For FFI bindings such as winapi the lack of untyped constants is a major annoyance. I don’t even need general untyped constants, just integers is sufficient.
#define FOO 273
What am I supposed to translate this into? What type do I assign to the constant? Currently this involves making a decision for every single constant on what type to assign it to minimize casting for users of it, but sometimes there is no right decision due to constants being used in multiple scenarios with different types. With untyped constants this would no longer be a concern. There’s over twenty five thousand constants in winapi already, and there will only be more added so please make my life easier.
Basically, I need to be able to define an integer constant without specifying a type, and then whenever you use that constant somewhere it is treated like an integer literal and the type is inferred on the spot using standard type inference. If multiple pieces of code use the same constant but with different types, then it should still work just fine. I don’t even particularly care about the syntax, just as long as consumers of those constants can use them just like any other constant.
If we're being literal, macro_rules! FOO(() => (273)); but this has to be invoked as FOO!().
CPP makes a distinction between object-like and function-like macros -- maybe there's room for that in Rust's macro syntax too, like macro_rules! FOO => (273); so you could just use FOO! here.

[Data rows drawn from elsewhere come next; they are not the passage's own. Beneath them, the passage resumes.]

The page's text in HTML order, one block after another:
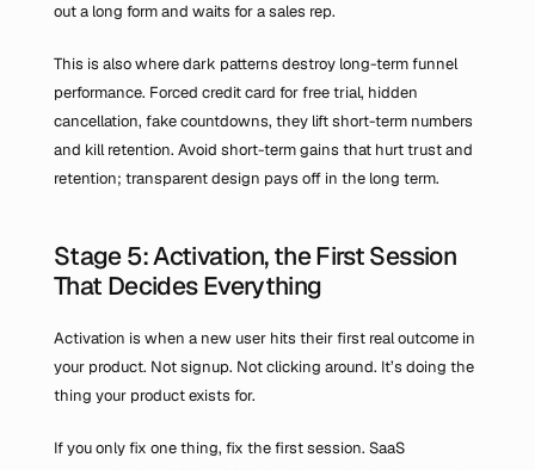
out a long form and waits for a sales rep.
This is also where dark patterns destroy long-term funnel
performance. Forced credit card for free trial, hidden
cancellation, fake countdowns, they lift short-term numbers
and kill retention. Avoid short-term gains that hurt trust and
retention; transparent design pays off in the long term.
Stage 5: Activation, the First Session
That Decides Everything
Activation is when a new user hits their first real outcome in
your product. Not signup. Not clicking around. It’s doing the
thing your product exists for.
If you only fix one thing, fix the first session. SaaS
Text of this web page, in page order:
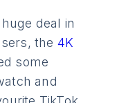
deal in
the 4K
some
and
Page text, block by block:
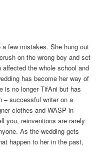
few mistakes. She hung out
on the wrong boy and set
the whole school and
has become her way of
is no longer TifAni but has
– successful writer on a
clothes and WASP in
you, reinventions are rarely
As the wedding gets
happen to her in the past,
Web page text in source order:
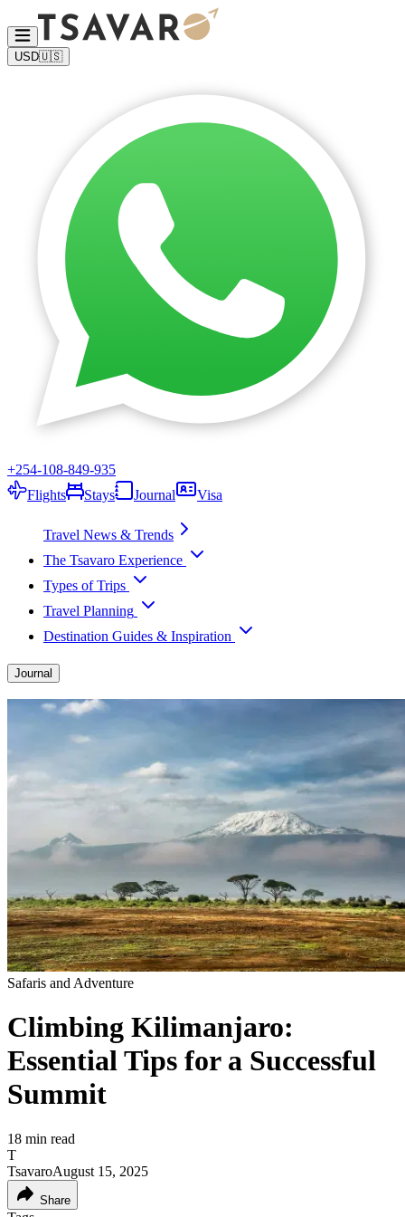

No, Rust macros are explicit, and for C the macro is only an unfortunate implementation detail, not the goal. Copying that to Rust copies the bad aspect of it and makes it worse.
I’d prefer if Rust had constants more like Go. Rust already has a pseudo-type for integer literals, so allowing it in constants would make sense IMHO.
While I do think object-like macros could be nice, it’s orthogonal to that RFC. In any case, I was not suggesting removing the explicitness of macro invocation. FOO! is still explicit, just not function-like.
I’ve always wondered why const's declared within a function needed to be explicitly typed. It seems like the type inference should be no different between it and a normal immutable let binding. I suppose a decent argument could be to just keep it consistent across all consts.
For example:
fn main() {
let x = 1;
const Y: i32 = 1;
}
I find myself wanting to use const as much as possible for the potential to avoid allocations, but then I rub up against the less ergonomic reality of losing type inference.
The fact that a definition is nested within a function changes nothing about it, it’s purely for scoping.
Any deviation from that would be a potentially useful but quite complex language change.
Just for the record (you may know this), there’s generally no benefit to using const for small values like integers, because those usually don’t need to live in memory in the first place; they’re just loaded into registers with load-immediate instructions. It might make a difference if you end up taking a reference to the constant, but probably not a significant difference. That also goes for pointers, including strings (since the contents of strings are already statically allocated). So const is only beneficial for arrays and large structs.
That said, I think inference would be nice. As @eddyb noted, it could go hand in hand with other changes, such as allowing consts, typedefs, and other items nested within functions to use generic parameters from the function, which would be somewhat complex to implement but very useful.